The expected answer holds every line from the first line of the data below through the line containing "equips you to lead others and excel as", exactly as written, and no other line.

## GIVEN INFORMATION
——————————

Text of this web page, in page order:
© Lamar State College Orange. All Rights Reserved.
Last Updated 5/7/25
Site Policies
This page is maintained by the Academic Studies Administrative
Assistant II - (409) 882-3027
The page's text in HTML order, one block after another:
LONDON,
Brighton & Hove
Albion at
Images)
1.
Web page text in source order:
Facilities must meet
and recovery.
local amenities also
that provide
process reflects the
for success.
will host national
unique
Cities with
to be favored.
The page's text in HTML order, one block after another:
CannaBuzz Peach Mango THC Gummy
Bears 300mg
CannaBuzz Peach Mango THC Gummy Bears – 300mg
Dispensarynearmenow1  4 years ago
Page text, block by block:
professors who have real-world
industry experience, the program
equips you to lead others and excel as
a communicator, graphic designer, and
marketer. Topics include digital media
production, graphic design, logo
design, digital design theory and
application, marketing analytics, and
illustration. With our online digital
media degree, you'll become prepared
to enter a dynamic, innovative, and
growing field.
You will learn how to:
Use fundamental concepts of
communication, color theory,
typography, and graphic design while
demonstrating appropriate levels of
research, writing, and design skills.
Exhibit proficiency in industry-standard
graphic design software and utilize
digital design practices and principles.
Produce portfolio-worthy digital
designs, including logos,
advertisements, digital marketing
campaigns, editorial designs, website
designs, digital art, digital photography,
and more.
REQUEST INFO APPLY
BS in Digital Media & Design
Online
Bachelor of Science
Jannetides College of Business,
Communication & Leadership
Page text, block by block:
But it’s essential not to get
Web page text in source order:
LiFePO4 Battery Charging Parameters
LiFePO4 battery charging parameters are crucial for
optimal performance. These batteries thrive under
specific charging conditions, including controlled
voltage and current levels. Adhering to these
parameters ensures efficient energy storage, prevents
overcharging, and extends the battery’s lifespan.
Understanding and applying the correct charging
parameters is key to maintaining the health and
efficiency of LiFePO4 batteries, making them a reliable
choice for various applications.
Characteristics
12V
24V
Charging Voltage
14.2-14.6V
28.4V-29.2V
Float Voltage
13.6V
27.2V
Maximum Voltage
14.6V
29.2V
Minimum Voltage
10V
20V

——————————

## ANSWER BOX
Text of this web page, in page order:
© Lamar State College Orange. All Rights Reserved.
Last Updated 5/7/25
Site Policies
This page is maintained by the Academic Studies Administrative
Assistant II - (409) 882-3027
The page's text in HTML order, one block after another:
LONDON,
Brighton & Hove
Albion at
Images)
1.
Web page text in source order:
Facilities must meet
and recovery.
local amenities also
that provide
process reflects the
for success.
will host national
unique
Cities with
to be favored.
The page's text in HTML order, one block after another:
CannaBuzz Peach Mango THC Gummy
Bears 300mg
CannaBuzz Peach Mango THC Gummy Bears – 300mg
Dispensarynearmenow1  4 years ago
Page text, block by block:
professors who have real-world
industry experience, the program
equips you to lead others and excel as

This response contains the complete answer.